▸ The task
Whichever lines of the entries hold the word "that" should be identified and copied.

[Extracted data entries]
- Opening Delimiter -
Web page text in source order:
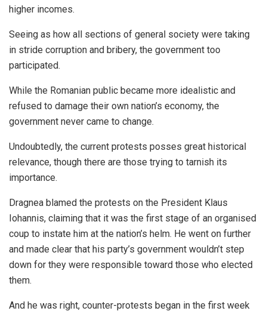
higher incomes.
Seeing as how all sections of general society were taking
in stride corruption and bribery, the government too
participated.
While the Romanian public became more idealistic and
refused to damage their own nation’s economy, the
government never came to change.
Undoubtedly, the current protests posses great historical
relevance, though there are those trying to tarnish its
importance.
Dragnea blamed the protests on the President Klaus
Iohannis, claiming that it was the first stage of an organised
coup to instate him at the nation’s helm. He went on further
and made clear that his party’s government wouldn’t step
down for they were responsible toward those who elected
them.
And he was right, counter-protests began in the first week
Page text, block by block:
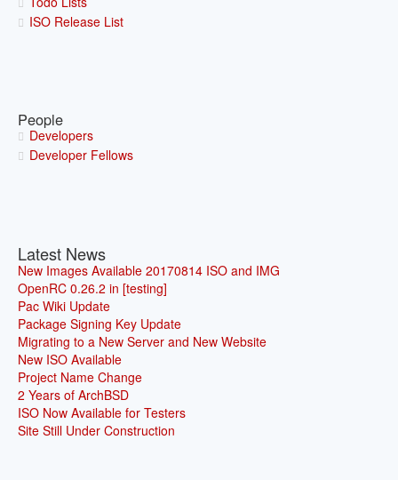
ISO Release List
People
Developers
Developer Fellows
Latest News
New Images Available 20170814 ISO and IMG
OpenRC 0.26.2 in [testing]
Pac Wiki Update
Package Signing Key Update
Migrating to a New Server and New Website
New ISO Available
Project Name Change
2 Years of ArchBSD
ISO Now Available for Testers
Site Still Under Construction
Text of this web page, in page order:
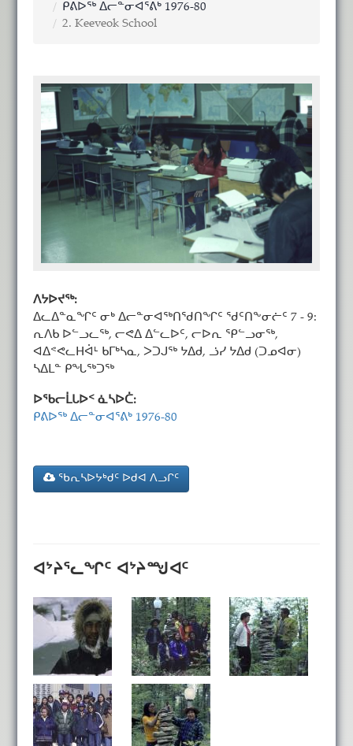
ᑭᕕᐅᖅ ᐃᓕᓐᓂᐊᕐᕕᒃ 1976-80
2. Keeveok School
ᐱᔭᐅᔪᖅ:
ᐃᓚᐃᓐᓇᖏᑦ ᓂᒃ ᐃᓕᓐᓂᐊᖅᑎᖁᑎᖏᑦ ᖁᑦᑎᖕᓂᓖᑦ 7 - 9:
ᕆᐱᑲ ᐅᓪᓗᓚᖅ, ᓕᕙᐃ ᐃᓪᓚᐅᑦ, ᓕᐅᕆ ᕿᓪᓗᓂᖅ,
ᐊᐃᕝᕙᓚᕼᐋᒻ ᑲᒥᒃᓴᓇ, ᐳᑐᒍᖅ ᔭᐃᑯ, ᓘᓯ ᔭᐃᑯ (ᑐᓄᐊᓂ)
ᓴᐃᒪᓐ ᑭᖓᖅᑐᖅ
ᐅᖃᓕᒫᒐᐅᑉ ᓈᓴᐅᑖ:
ᑭᕕᐅᖅ ᐃᓕᓐᓂᐊᕐᕕᒃ 1976-80
ᖃᕆᓴᐅᔭᒃᑯᑦ ᐅᑯᐊ ᐱᓗᒋᑦ
ᐊᔾᔨᕐᓚᖏᑦ ᐊᔾᔨᙳᐊᑦ
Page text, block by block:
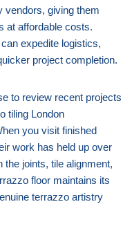
vendors, giving them
at affordable costs.
expedite logistics,
project completion.
to review recent projects
tiling London
you visit finished
work has held up over
the joints, tile alignment,
floor maintains its
terrazzo artistry
- Closing Delimiter -
▸ Exercise result
Iohannis, claiming that it was the first stage of an organised
and made clear that his party’s government wouldn’t step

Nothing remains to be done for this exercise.